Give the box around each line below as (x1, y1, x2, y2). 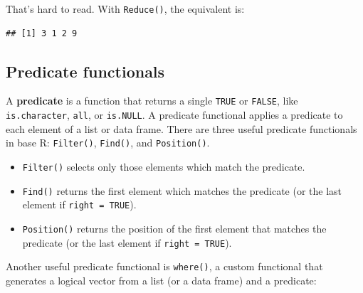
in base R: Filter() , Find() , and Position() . (6, 135, 210, 150)
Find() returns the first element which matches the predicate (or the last (22, 183, 342, 198)
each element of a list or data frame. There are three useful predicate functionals (6, 121, 357, 136)
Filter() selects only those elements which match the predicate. (22, 159, 305, 174)
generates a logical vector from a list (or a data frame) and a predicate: (6, 272, 317, 287)
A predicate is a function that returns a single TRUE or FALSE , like (6, 93, 298, 108)
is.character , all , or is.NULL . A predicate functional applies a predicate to (6, 107, 343, 122)
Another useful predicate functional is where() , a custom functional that (6, 259, 323, 274)
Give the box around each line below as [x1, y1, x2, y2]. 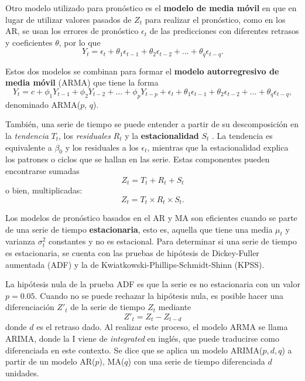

§ §

## ACTION ITEM
Retype, word for word, only the lines from the line with "each element of" to the final line of the listing above; the pictures do not belong in the copy.

## RESPONSE
each element of a list or data frame. There are three useful predicate functionals (6, 121, 357, 136)
Filter() selects only those elements which match the predicate. (22, 159, 305, 174)
generates a logical vector from a list (or a data frame) and a predicate: (6, 272, 317, 287)
A predicate is a function that returns a single TRUE or FALSE , like (6, 93, 298, 108)
is.character , all , or is.NULL . A predicate functional applies a predicate to (6, 107, 343, 122)
Another useful predicate functional is where() , a custom functional that (6, 259, 323, 274)
Give the box around each line below as [x1, y1, x2, y2]. 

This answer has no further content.